Kane also said that just before the 911 call was placed, someone reported seeing a car near where Jovin was found. But by the time the doctor found Jovin, no car was there.

Jovin was later pronounced dead at Yale-New Haven Hospital.

Kane also asked the crowd to focus on another clue, what he called "the running man," a man seen running north on Whitney Avenue, across from a church. A motorist said the man was running fast and, at one point, jumped over a fence, Kane said.

Jovin had helped out with a pizza party for the Best Buddies program of New Haven earlier that evening and had keys to a van she had rented from the university and needed to return. Kane said Jovin had told friends she did not plan to go out that night after the party.

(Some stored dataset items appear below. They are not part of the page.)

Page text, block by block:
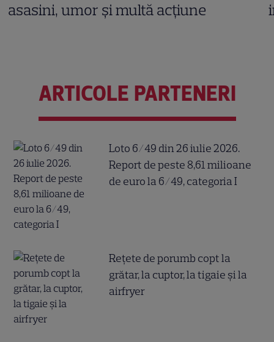
asasini, umor și multă acțiune
ARTICOLE PARTENERI
Loto 6/49 din 26 iulie 2026.
Report de peste 8,61 milioane
de euro la 6/49, categoria I
Reţete de porumb copt la
grătar, la cuptor, la tigaie şi la
airfryer

Officials handed out a questionnaire at the meeting with a series of questions, including one that hinted at why Jovin may have been out the night she was killed. Authorities asked if anyone knew to whom Jovin had loaned graduate entrance exam materials and where the person may have lived. Jovin had written an e-mail to a friend promising to return the study materials to her the next morning after she got them back from an unnamed person.

In the e-mail, written in German at 9:02 p.m. on Dec. 4, 1998, Jovin told her friend she would leave the materials in the foyer of her apartment and gave the friend the security code to the apartment so she could enter.

Kane said Jovin may have been out retrieving those materials the night she was killed.

"There was an effort to get them back," Kane said. "Was that the reason she went out that night?"

In 2006, the Jovin investigation was turned over to the cold-case unit of the chief state's attorney's office after New Haven police, the state forensics laboratory, federal agencies and private investigators hired by Yale and Jovin's family failed to solve the crime.

No one in attendance Thursday offered any new clues publicly. Some asked about DNA evidence and whether Jovin — who had written a senior research paper on Osama bin Laden — may have been a victim of a terrorist attack. Kane declined to talk about evidence, sticking only to his plea for any and all information about the last minutes of Jovin's life.

At the end of the meeting, Kane turned to the audience and told them he hoped to return to the East Rock neighborhood someday with some good news.